List every line below containing "case".

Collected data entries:
[Start of section]

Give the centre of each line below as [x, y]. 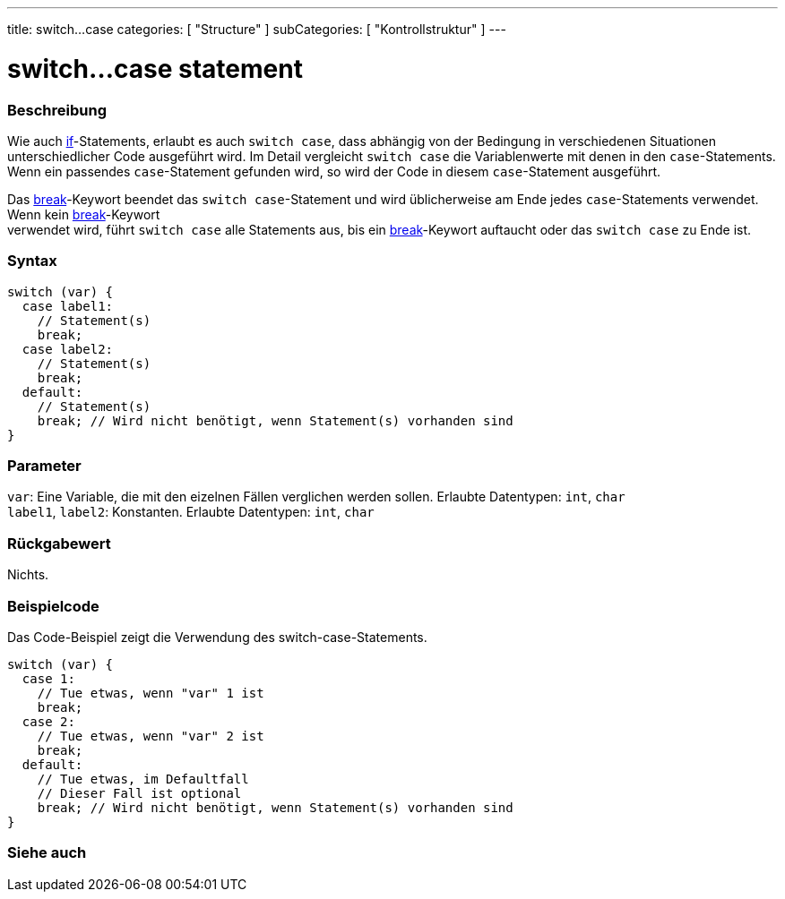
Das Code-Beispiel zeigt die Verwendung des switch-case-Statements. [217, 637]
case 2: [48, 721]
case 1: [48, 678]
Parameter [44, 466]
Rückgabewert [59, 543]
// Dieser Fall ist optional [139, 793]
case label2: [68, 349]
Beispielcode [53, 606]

[End of section]

Written reply>
Das Code-Beispiel zeigt die Verwendung des switch-case-Statements. [217, 637]
case 2: [48, 721]
case 1: [48, 678]
case label2: [68, 349]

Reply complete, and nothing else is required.